Requirement:
A single stretch of the material below is to be transcribed exactly, starting at the line with "Could you tell me what is at (482, 601)?" and ending after the line with "Which object lies".
──────────
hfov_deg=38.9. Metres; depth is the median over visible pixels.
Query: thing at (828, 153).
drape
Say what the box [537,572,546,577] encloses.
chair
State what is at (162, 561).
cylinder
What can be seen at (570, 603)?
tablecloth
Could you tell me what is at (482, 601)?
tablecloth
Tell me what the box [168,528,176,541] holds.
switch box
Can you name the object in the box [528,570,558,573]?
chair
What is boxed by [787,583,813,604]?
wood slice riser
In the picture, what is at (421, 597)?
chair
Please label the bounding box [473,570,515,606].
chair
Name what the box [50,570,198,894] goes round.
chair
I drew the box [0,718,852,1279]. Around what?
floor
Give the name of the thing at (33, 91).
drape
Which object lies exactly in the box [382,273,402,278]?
──────────
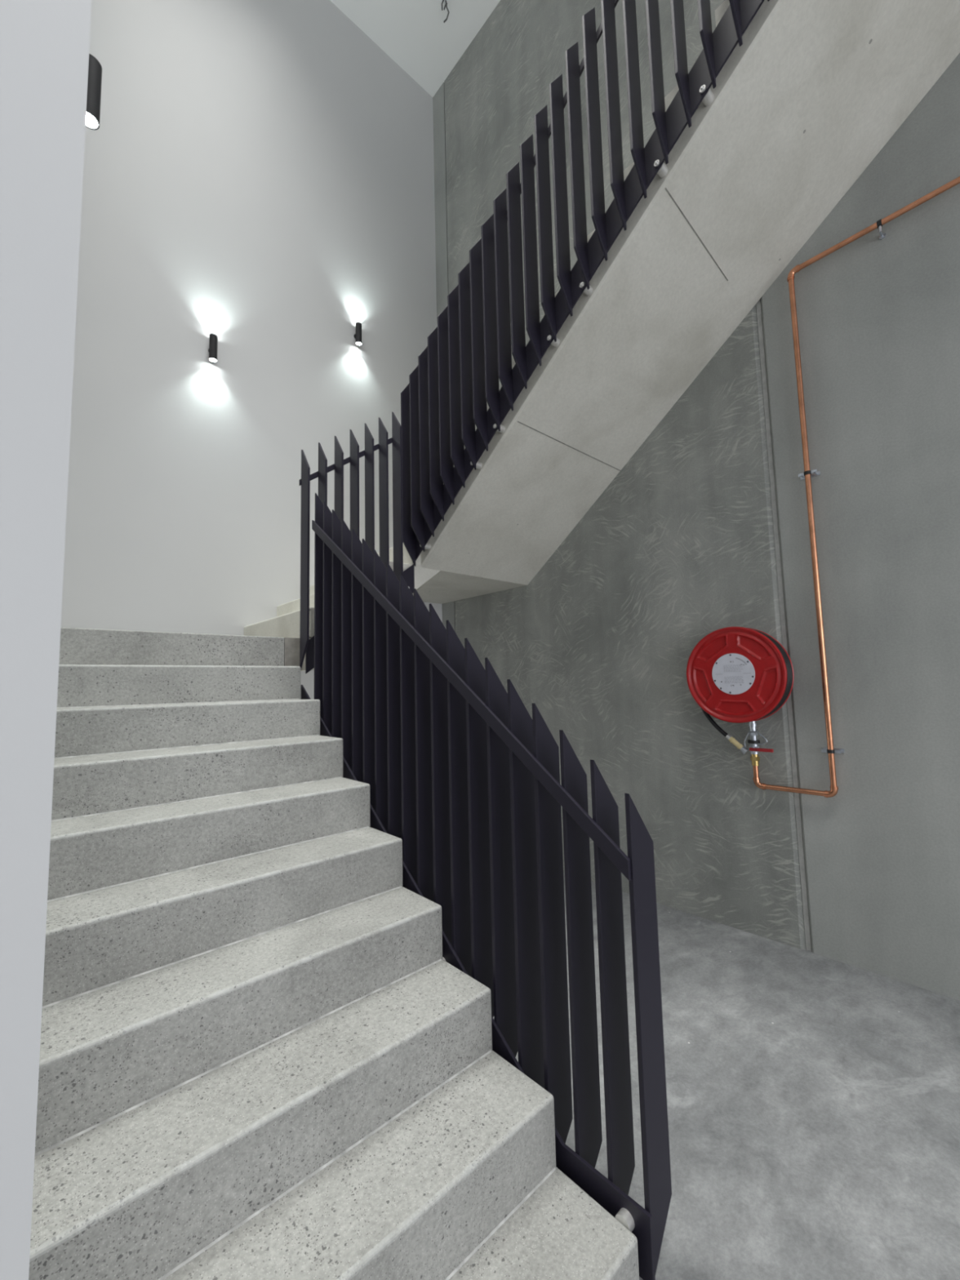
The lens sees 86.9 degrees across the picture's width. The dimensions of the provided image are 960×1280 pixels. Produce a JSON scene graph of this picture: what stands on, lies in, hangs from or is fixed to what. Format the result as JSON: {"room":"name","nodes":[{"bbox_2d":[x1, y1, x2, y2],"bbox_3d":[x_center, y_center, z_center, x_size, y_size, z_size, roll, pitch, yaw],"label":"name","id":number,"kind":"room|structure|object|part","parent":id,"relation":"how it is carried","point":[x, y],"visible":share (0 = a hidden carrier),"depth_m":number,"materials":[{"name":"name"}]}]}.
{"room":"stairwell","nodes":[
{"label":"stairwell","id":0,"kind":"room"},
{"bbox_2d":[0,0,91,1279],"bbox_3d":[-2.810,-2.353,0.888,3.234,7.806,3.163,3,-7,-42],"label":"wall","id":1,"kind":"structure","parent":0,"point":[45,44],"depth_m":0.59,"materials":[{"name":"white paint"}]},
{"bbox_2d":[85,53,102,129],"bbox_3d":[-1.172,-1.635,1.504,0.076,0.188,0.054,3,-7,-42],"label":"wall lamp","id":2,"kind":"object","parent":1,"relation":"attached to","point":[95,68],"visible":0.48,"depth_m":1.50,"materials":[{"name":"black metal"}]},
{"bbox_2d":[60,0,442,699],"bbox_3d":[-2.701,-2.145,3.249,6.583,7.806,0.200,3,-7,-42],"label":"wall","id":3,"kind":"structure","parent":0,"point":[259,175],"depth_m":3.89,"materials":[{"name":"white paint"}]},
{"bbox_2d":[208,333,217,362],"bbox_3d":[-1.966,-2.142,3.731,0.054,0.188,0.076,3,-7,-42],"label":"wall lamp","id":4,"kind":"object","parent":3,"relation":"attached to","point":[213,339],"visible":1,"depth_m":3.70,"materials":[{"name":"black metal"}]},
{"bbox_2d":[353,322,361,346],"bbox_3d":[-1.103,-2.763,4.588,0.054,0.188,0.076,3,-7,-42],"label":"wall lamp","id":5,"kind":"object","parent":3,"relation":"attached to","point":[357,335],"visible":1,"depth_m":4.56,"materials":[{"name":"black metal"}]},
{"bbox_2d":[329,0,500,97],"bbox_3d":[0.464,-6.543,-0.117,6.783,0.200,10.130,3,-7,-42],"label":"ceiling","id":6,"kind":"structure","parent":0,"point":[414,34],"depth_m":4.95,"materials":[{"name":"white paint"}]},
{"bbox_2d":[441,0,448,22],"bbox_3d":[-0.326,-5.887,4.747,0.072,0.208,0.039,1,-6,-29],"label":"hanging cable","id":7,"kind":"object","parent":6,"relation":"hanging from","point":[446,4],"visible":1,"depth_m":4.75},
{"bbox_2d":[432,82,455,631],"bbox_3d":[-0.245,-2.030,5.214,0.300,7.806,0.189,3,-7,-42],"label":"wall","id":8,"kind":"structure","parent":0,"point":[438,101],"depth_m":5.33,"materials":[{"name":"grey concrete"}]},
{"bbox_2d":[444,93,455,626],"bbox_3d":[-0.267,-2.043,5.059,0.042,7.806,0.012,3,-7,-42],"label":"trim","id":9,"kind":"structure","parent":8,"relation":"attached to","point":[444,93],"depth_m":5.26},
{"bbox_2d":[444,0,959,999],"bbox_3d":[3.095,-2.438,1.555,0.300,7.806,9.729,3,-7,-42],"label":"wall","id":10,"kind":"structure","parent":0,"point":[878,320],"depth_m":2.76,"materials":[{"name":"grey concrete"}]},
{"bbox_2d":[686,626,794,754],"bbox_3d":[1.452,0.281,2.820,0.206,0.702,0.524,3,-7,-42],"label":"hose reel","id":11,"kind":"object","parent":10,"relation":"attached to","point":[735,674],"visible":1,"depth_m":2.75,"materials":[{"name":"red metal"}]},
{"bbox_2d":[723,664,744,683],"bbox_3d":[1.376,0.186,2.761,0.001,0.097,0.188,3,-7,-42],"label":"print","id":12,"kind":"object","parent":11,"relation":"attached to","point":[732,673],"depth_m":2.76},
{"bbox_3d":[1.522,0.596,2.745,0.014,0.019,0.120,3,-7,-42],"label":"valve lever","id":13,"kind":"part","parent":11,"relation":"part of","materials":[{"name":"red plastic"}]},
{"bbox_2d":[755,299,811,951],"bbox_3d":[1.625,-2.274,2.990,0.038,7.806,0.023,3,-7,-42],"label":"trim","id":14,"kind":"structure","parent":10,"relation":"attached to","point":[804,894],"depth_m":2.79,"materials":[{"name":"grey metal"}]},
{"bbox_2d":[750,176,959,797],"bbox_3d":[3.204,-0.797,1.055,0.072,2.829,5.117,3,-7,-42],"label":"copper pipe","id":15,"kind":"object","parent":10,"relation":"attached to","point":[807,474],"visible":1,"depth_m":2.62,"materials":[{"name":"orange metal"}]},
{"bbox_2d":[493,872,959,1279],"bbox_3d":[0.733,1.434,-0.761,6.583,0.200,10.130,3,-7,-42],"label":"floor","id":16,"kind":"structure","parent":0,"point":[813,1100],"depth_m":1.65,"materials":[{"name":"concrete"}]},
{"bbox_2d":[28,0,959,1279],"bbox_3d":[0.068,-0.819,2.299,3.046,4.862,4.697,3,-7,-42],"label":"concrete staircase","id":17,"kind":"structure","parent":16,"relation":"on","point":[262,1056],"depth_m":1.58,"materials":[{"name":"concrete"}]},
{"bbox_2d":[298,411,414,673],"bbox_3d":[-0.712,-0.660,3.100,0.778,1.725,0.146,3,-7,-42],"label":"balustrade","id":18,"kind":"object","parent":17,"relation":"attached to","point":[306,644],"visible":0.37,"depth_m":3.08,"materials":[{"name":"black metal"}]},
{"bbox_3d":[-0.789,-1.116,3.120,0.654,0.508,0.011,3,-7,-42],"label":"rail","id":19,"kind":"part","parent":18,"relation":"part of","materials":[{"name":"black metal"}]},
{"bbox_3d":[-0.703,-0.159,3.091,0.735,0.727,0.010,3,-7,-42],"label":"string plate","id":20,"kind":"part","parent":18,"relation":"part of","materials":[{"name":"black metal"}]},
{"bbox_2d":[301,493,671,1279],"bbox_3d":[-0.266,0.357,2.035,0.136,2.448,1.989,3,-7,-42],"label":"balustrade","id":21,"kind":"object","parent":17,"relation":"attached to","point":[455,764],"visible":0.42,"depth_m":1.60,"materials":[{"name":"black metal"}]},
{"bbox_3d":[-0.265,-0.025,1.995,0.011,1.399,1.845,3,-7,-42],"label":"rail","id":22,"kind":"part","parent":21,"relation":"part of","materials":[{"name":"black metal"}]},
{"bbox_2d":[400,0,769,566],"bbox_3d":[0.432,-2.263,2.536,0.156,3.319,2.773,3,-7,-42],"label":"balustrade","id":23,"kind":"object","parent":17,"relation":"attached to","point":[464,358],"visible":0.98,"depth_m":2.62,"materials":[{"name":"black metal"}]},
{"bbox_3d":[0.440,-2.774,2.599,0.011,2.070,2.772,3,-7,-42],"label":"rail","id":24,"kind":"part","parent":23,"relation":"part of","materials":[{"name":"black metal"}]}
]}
──────────
Written solution:
Could you tell me what is at (482, 601)?
tablecloth
Tell me what the box [168,528,176,541] holds.
switch box
Can you name the object in the box [528,570,558,573]?
chair
What is boxed by [787,583,813,604]?
wood slice riser
In the picture, what is at (421, 597)?
chair
Please label the bounding box [473,570,515,606].
chair
Name what the box [50,570,198,894] goes round.
chair
I drew the box [0,718,852,1279]. Around what?
floor
Give the name of the thing at (33, 91).
drape
Which object lies exactly in the box [382,273,402,278]?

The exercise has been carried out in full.